• INSTRUCTIONS TO FOLLOW:
Your answer is a copy of every line in the records where "Views" appears.

--- START ---

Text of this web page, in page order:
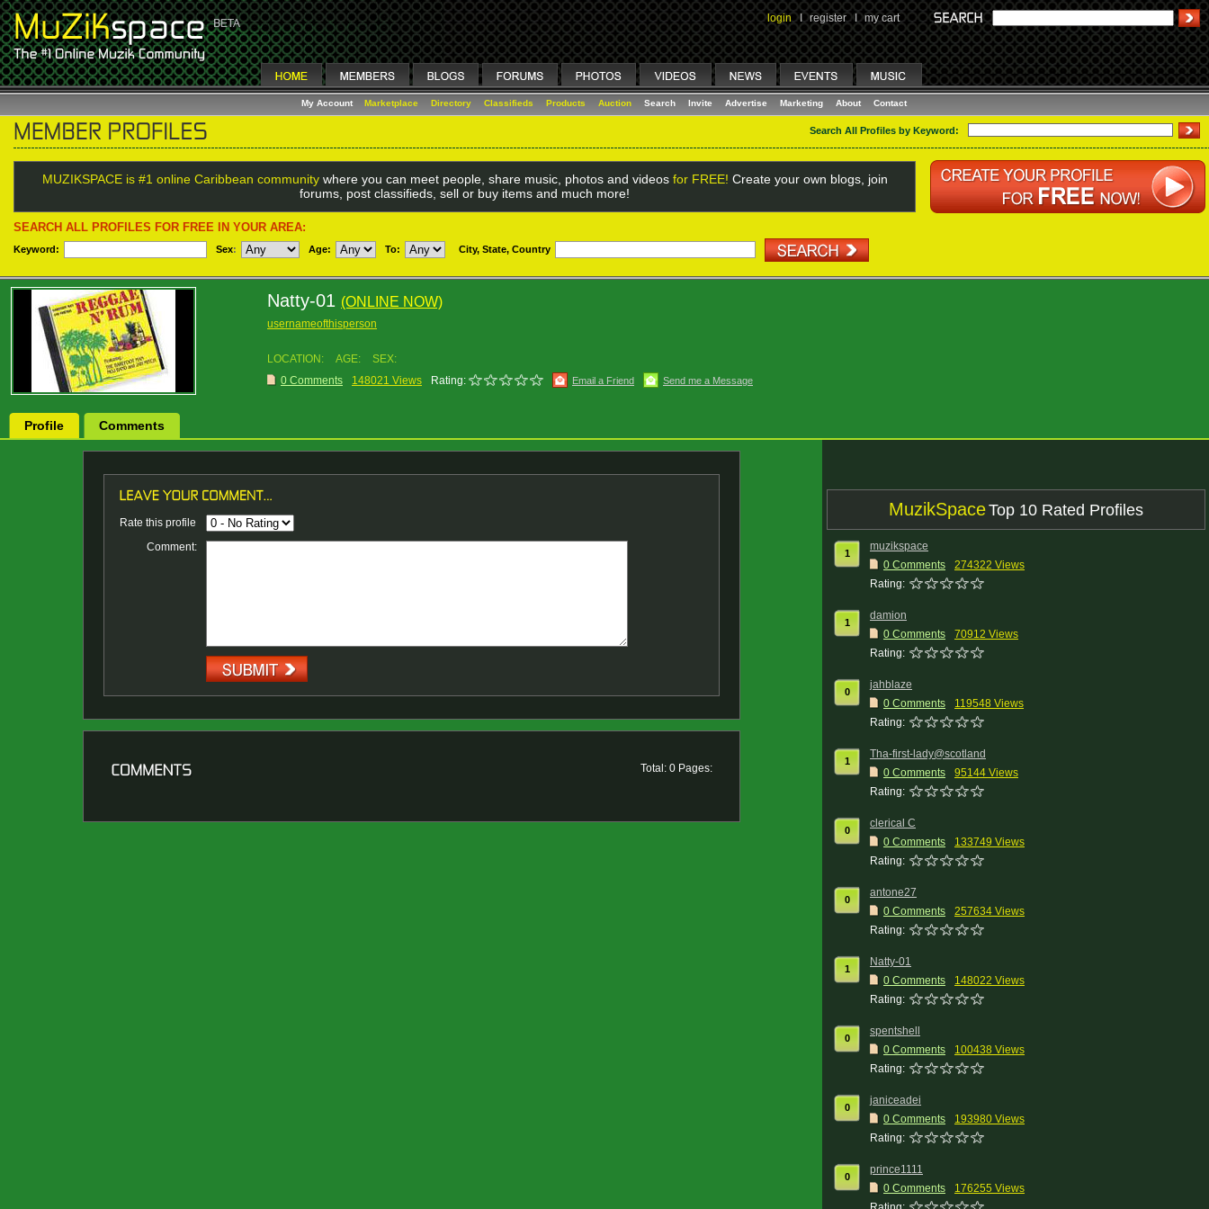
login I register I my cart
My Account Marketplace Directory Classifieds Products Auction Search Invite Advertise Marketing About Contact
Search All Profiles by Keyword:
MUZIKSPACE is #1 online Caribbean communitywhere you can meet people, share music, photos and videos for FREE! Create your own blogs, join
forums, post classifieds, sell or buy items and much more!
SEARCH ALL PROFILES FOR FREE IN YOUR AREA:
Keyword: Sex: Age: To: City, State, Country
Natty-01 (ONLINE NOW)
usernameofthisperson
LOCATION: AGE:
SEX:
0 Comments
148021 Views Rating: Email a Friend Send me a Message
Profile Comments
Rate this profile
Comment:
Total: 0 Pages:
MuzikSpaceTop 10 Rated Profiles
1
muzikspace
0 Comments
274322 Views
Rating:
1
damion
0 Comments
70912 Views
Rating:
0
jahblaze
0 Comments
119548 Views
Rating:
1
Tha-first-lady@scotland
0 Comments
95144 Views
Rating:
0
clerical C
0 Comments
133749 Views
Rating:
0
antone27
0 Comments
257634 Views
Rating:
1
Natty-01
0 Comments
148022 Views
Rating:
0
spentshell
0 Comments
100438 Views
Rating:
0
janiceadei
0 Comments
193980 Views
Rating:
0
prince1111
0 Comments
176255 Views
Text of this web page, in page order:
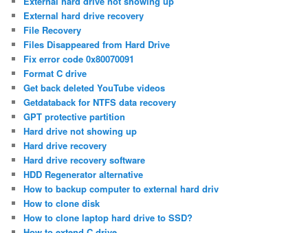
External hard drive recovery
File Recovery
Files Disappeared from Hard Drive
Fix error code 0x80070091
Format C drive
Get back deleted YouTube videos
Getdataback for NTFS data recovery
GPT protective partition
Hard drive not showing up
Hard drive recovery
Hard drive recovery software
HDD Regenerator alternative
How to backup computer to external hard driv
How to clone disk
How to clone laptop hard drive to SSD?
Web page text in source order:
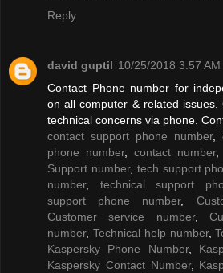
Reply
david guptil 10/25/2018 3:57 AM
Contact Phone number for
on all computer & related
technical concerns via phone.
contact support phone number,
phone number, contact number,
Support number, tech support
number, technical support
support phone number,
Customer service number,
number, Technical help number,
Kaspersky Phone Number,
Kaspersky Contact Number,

--- END ---

• ANSWER AREA:
148021 Views Rating: Email a Friend Send me a Message
274322 Views
70912 Views
119548 Views
95144 Views
133749 Views
257634 Views
148022 Views
100438 Views
193980 Views
176255 Views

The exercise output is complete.